RECORDS SHOWN ▸
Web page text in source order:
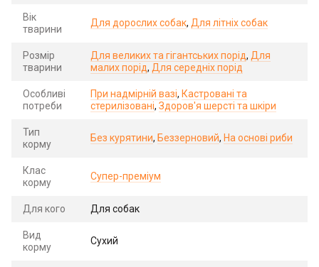
Вік
тварини
Для дорослих собак, Для літніх собак
Розмір
тварини
Для великих та гігантських порід, Для
малих порід, Для середніх порід
Особливі
потреби
При надмірній вазі, Кастровані та
стерилізовані, Здоров'я шерсті та шкіри
Тип
корму
Без курятини, Беззерновий, На основі риби
Клас
корму
Супер-преміум
Для кого Для собак
Вид
корму
Сухий
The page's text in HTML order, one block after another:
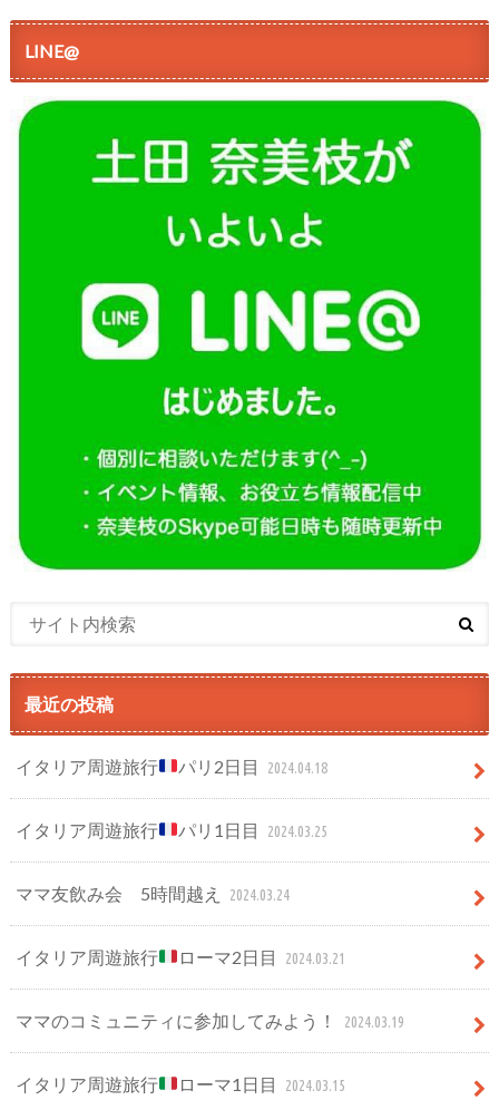
LINE@
最近の投稿
イタリア周遊旅行 パリ2日目 2024.04.18
イタリア周遊旅行 パリ1日目 2024.03.25
ママ友飲み会 5時間越え 2024.03.24
イタリア周遊旅行 ローマ2日目 2024.03.21
ママのコミュニティに参加してみよう！ 2024.03.19
イタリア周遊旅行 ローマ1日目 2024.03.15
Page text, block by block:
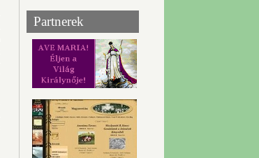
Partnerek
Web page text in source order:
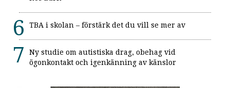
TBA i skolan – förstärk det du vill se mer av
Ny studie om autistiska drag, obehag vid
ögonkontakt och igenkänning av känslor
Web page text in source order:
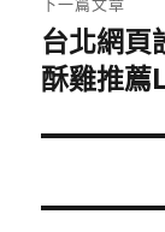
下
一
文
台北網頁
酥雞推薦
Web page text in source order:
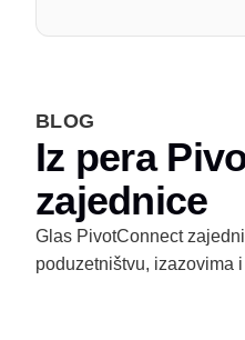
BLOG
Iz pera
zajednice
Glas PivotConnect
poduzetništvu, izazovima
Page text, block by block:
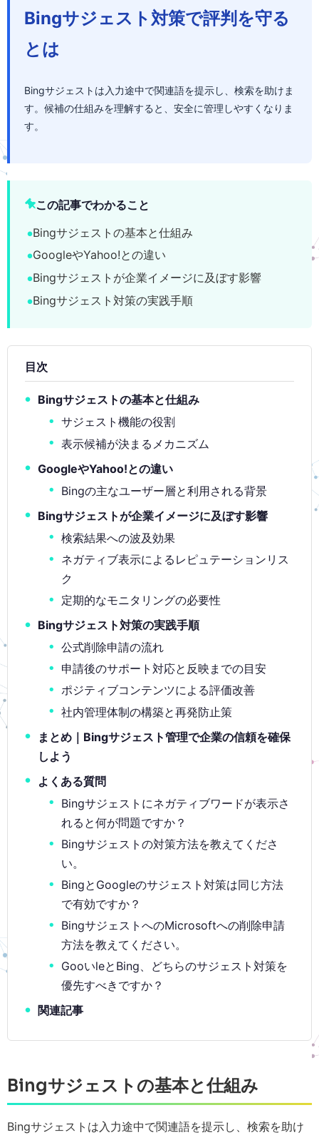
Bingサジェスト対策で評判を守る
とは
Bingサジェストは入力途中で関連語を提示し、検索を助けま
す。候補の仕組みを理解すると、安全に管理しやすくなりま
す。
この記事でわかること
Bingサジェストの基本と仕組み
GoogleやYahoo!との違い
Bingサジェストが企業イメージに及ぼす影響
Bingサジェスト対策の実践手順
目次
Bingサジェストの基本と仕組み
サジェスト機能の役割
表示候補が決まるメカニズム
GoogleやYahoo!との違い
Bingの主なユーザー層と利用される背景
Bingサジェストが企業イメージに及ぼす影響
検索結果への波及効果
ネガティブ表示によるレピュテーションリス
ク
定期的なモニタリングの必要性
Bingサジェスト対策の実践手順
公式削除申請の流れ
申請後のサポート対応と反映までの目安
ポジティブコンテンツによる評価改善
社内管理体制の構築と再発防止策
まとめ｜Bingサジェスト管理で企業の信頼を確保
しよう
よくある質問
Bingサジェストにネガティブワードが表示さ
れると何が問題ですか？
Bingサジェストの対策方法を教えてくださ
い。
BingとGoogleのサジェスト対策は同じ方法
で有効ですか？
BingサジェストへのMicrosoftへの削除申請
方法を教えてください。
GooいleとBing、どちらのサジェスト対策を
優先すべきですか？
関連記事
Bingサジェストの基本と仕組み
Bingサジェストは入力途中で関連語を提示し、検索を助け
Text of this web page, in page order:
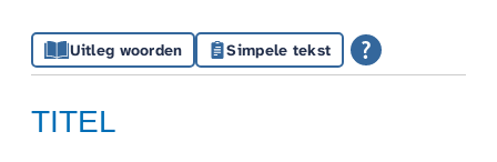
Uitleg woorden Simpele tekst
TITEL
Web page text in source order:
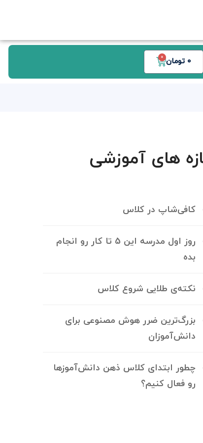
0 تومان 0
های آموزشی
کافی‌شاپ در کلاس
روز اول مدرسه این 5 تا کار رو انجام
بده
نکته‌ی طلایی شروع کلاس
بزرگ‌ترین ضرر هوش مصنوعی برای
دانش‌آموزان
چطور ابتدای کلاس ذهن دانش‌آموزها
رو فعال کنیم؟

WHAT IS REQUIRED ▸
Retype all of the entries exactly as written, leaving out any images.

SOLUTION TO THIS TASK ▸
Web page text in source order:
Вік
тварини
Для дорослих собак, Для літніх собак
Розмір
тварини
Для великих та гігантських порід, Для
малих порід, Для середніх порід
Особливі
потреби
При надмірній вазі, Кастровані та
стерилізовані, Здоров'я шерсті та шкіри
Тип
корму
Без курятини, Беззерновий, На основі риби
Клас
корму
Супер-преміум
Для кого Для собак
Вид
корму
Сухий
The page's text in HTML order, one block after another:
LINE@
最近の投稿
イタリア周遊旅行 パリ2日目 2024.04.18
イタリア周遊旅行 パリ1日目 2024.03.25
ママ友飲み会 5時間越え 2024.03.24
イタリア周遊旅行 ローマ2日目 2024.03.21
ママのコミュニティに参加してみよう！ 2024.03.19
イタリア周遊旅行 ローマ1日目 2024.03.15
Page text, block by block:
Partnerek
Web page text in source order:
TBA i skolan – förstärk det du vill se mer av
Ny studie om autistiska drag, obehag vid
ögonkontakt och igenkänning av känslor
Web page text in source order:
下
一
文
台北網頁
酥雞推薦
Web page text in source order:
BLOG
Iz pera
zajednice
Glas PivotConnect
poduzetništvu, izazovima
Page text, block by block:
Bingサジェスト対策で評判を守る
とは
Bingサジェストは入力途中で関連語を提示し、検索を助けま
す。候補の仕組みを理解すると、安全に管理しやすくなりま
す。
この記事でわかること
Bingサジェストの基本と仕組み
GoogleやYahoo!との違い
Bingサジェストが企業イメージに及ぼす影響
Bingサジェスト対策の実践手順
目次
Bingサジェストの基本と仕組み
サジェスト機能の役割
表示候補が決まるメカニズム
GoogleやYahoo!との違い
Bingの主なユーザー層と利用される背景
Bingサジェストが企業イメージに及ぼす影響
検索結果への波及効果
ネガティブ表示によるレピュテーションリス
ク
定期的なモニタリングの必要性
Bingサジェスト対策の実践手順
公式削除申請の流れ
申請後のサポート対応と反映までの目安
ポジティブコンテンツによる評価改善
社内管理体制の構築と再発防止策
まとめ｜Bingサジェスト管理で企業の信頼を確保
しよう
よくある質問
Bingサジェストにネガティブワードが表示さ
れると何が問題ですか？
Bingサジェストの対策方法を教えてくださ
い。
BingとGoogleのサジェスト対策は同じ方法
で有効ですか？
BingサジェストへのMicrosoftへの削除申請
方法を教えてください。
GooいleとBing、どちらのサジェスト対策を
優先すべきですか？
関連記事
Bingサジェストの基本と仕組み
Bingサジェストは入力途中で関連語を提示し、検索を助け
Text of this web page, in page order:
Uitleg woorden Simpele tekst
TITEL
Web page text in source order:
0 تومان 0
های آموزشی
کافی‌شاپ در کلاس
روز اول مدرسه این 5 تا کار رو انجام
بده
نکته‌ی طلایی شروع کلاس
بزرگ‌ترین ضرر هوش مصنوعی برای
دانش‌آموزان
چطور ابتدای کلاس ذهن دانش‌آموزها
رو فعال کنیم؟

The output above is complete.